Minister zdrowia Adam Niedzielski zapewnił dziś, że resort nie będzie tolerował sytuacji, w której podmioty Podstawowej Opieki Zdrowotnej nadużywają teleporad. Wskazał, że zdarzają się miejsca, w których teleporady stanowią aż 90 proc. wszystkich porad medycznych. Ministerstwo Zdrowia nie przedłuży umów z takimi placówkami.
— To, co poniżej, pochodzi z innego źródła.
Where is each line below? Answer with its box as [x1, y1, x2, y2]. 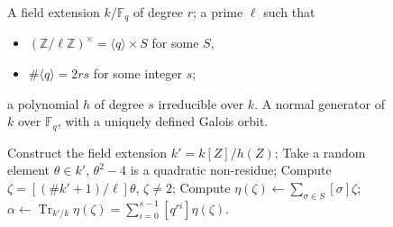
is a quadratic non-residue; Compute [130, 160, 332, 179]
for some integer [93, 64, 182, 83]
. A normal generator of [254, 94, 385, 113]
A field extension [7, 3, 100, 21]
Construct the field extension [7, 142, 168, 161]
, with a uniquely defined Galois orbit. [57, 112, 269, 131]
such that [263, 3, 315, 21]
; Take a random [274, 142, 366, 161]
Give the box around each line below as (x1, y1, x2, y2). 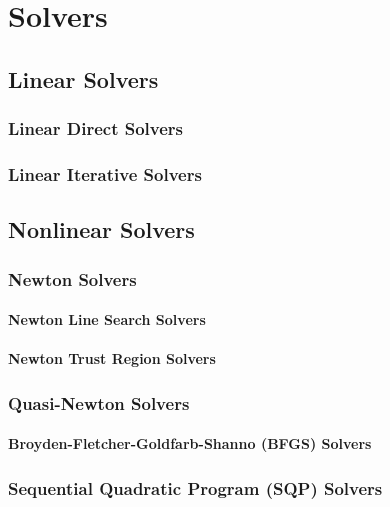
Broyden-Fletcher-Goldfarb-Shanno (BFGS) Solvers (8, 433, 372, 454)
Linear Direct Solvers (8, 116, 184, 141)
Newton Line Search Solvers (8, 309, 206, 330)
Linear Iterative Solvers (8, 161, 202, 186)
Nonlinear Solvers (8, 214, 195, 245)
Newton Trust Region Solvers (8, 348, 216, 369)
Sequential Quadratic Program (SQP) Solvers (8, 475, 383, 500)
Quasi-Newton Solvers (8, 390, 190, 415)

- „W myśl zasady, że reprezentuję interes pacjentów, w myśl zasady, że płacę i wymagam, nie przedłużę umów z podmiotami, które w ponad 90 proc. świadczą teleporady, bo nie jest to akceptowana przeze mnie forma opieki nad pacjentem”

- zapowiedział dziś minister zdrowia Adam Niedzielski.
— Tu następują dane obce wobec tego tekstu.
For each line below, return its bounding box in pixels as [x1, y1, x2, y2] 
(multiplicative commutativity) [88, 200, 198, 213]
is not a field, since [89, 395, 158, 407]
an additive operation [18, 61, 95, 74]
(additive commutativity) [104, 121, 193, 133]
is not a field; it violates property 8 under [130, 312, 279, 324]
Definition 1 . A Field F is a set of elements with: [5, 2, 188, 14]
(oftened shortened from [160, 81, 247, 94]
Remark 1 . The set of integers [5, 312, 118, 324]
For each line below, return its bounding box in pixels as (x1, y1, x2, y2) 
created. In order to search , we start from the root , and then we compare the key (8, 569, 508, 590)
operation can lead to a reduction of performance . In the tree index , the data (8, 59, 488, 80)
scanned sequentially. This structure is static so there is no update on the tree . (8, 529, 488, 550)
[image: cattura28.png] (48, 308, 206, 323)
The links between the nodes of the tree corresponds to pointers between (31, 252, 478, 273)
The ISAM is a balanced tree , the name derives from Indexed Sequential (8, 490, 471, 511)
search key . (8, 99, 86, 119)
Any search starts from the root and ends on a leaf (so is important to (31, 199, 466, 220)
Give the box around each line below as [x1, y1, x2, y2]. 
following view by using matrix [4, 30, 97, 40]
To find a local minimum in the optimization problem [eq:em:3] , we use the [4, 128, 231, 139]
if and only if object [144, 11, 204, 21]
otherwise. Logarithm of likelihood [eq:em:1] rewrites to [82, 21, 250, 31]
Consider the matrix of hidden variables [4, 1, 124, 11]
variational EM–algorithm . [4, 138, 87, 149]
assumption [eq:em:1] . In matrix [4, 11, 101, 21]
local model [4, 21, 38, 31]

Wskazał, że są w Polsce przychodnie, w których mimo wysokiego poziomu wyszczepienia w służbach medycznych, spadającej liczby zakażeń i luzowania obostrzeń – ilość teleporad rośnie, zamiast spadać.

- „Są takie przychodnie, gdzie funkcja teleporad zdominowała wszystkie inne formy świadczenia usług i w zasadzie wyparła bezpośredni kontakt z pacjentem”

- stwierdził Niedzielski.

Zaznaczył, że sygnały od organizacji pacjentów zostały potwierdzone analizami NFZ. Takie praktyki nie będą tolerowane.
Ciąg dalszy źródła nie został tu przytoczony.